Read the HashMap source code easily
- Preface
- HashMap source code analysis
- to sum up
Preface
HashMap
For each study Java
people who are familiar can not be familiar, yet is such a familiar thing, really dig into the source code level, there are many parts of the value of learning and thinking, now let us work together to explore HashMap
the source code.
HashMap source code analysis
HashMap
Based on a hash table, and implements Map
an interface that the key-value
key-value pair data structure stored therein key
and value
are allowed null
values in HashMap
, the order is not guaranteed, nor security thread.
Data storage in HashMap
In HashMap
, each put
operation will be on key
hashing, based on the results and then hashed index obtained through positioning calculation within a specified range, this index is the current key
value of the storage location, since it is hashed, then certainly there will be a hash collision, which in jdk1.7
previous versions and each index is stored in a linked list, and the jdk1.8
version and beyond, then this is optimized when the chain length is longer than 8
the time, will red-black tree into memory, when the red-black tree elements from greater than or equal 8
decrease or less 6
, the degradation will be stored as a linked list again from the red-black tree.
The figure is jdk1.8
a HashMap
storage structure schematic view (each referred to as the target position 桶
):
In HashMap
the data storage is achieved by an array of red-black tree + + list ( jdk1.8
), and in earlier versions of the array using only + linked list to be stored.
Why is it recommended to specify the size when initializing the HashMap
HashMap
Initialization, we usually recommend estimated about possible size, and then construct HashMap
the specified capacity when the object, this is why? To answer this question, let us look at HashMap
how to initialize.
When we do not specify any parameters to create the figure is HashMap
subject:
Load factor
You can see that there is a default DEFAULT_LOAD_FACTOR
(load factor), and this value is by default 0.75
. When the effect of the load factor is HashMap
used in the size of the capacity of the total capacity 0.75
, the expansion will be performed automatically.
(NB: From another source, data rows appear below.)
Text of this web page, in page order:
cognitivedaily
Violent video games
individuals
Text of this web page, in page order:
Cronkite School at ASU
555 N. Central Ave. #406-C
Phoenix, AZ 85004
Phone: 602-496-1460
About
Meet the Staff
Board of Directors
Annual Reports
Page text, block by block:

Then you can see from the above code, when we do not specify the size, HashMap
and does not initialize a capacity, then we can venture to guess when we call put
upon the current method will certainly be judged HashMap
whether initialized, if not initialized, it will Initialize first.
HashMap default capacity
put
The method determines the current HashMap
if is initialized, it is not initialized, it will call the resize
method is initialized, resize
the method used to initialize not only, but also for the expansion, which is the initialization part of the main portion of FIG red box:
Can be seen, initialization HashMap
time, mainly initialized 2
variables: one newCap
representing the current HashMap
in the number of barrels, an index of the array represents a bucket; one is newThr
mainly used to indicate the expansion threshold, because any time we It is impossible to wait until the buckets are all used up to expand. Therefore, a threshold must be set. After the threshold is reached, the expansion starts. The threshold is the total capacity multiplied by the load factor.
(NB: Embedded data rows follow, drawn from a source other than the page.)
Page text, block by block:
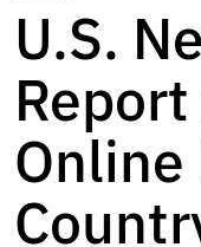
U.S.
Online
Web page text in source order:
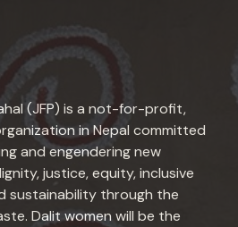
(JFP) is a not-for-profit,
in Nepal committed
and engendering new
justice, equity, inclusive
sustainability through the
Dalit women will be the

Above we know that the default load factor 0.75
, and the default size of the bucket 16
, so that is when we initialize HashMap
time without specifying the size of the bucket when used 12
during expansion automatically (how the expansion of our analysis in the back). Expansion will involve migrating the old data, more consumption of performance, it can be estimated that in HashMap
the total element needs to be stored, we recommend to specify in advance HashMap
the capacity of size, to avoid the expansion operation.
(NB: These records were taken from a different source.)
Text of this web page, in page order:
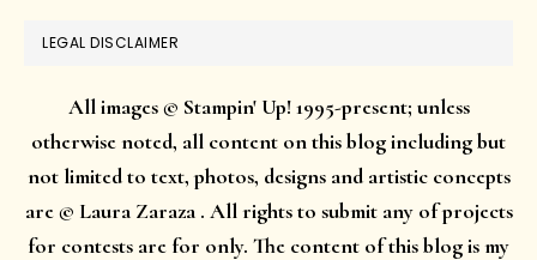
LEGAL DISCLAIMER
All images © Stampin' Up! 1995-present; unless
otherwise noted, all content on this blog including but
not limited to text, photos, designs and artistic concepts
are © Laura Zaraza . All rights to submit any of projects
for contests are for only. The content of this blog is my

PS: Note that, in general we say HashMap
in capacity are referring to the number of buckets and each bucket can put the number of elements depends on the memory, so capacity is not to say that 16
you can only store 16
a key
value.
What is the maximum capacity of HashMap
When we manually specify the capacity of the initialization HashMap
time, always call the following method to initialize:
See 453
the line, when the capacity is greater than our designated MAXIMUM_CAPACITY
time, it will be assigned MAXIMUM_CAPACITY
, and this MAXIMUM_CAPACITY
number is it?
We see the figure above, MAXIMUM_CAPACITY
is 30 th power, and int
the range is 31 th power minus 12, which would mean that the scope to reduce it? See the note above can know where to ensure HashMap
the capacity 2
of the N-th power, and int
the maximum positive range of 31 types of power is less than 2, it took 30 to a power of two.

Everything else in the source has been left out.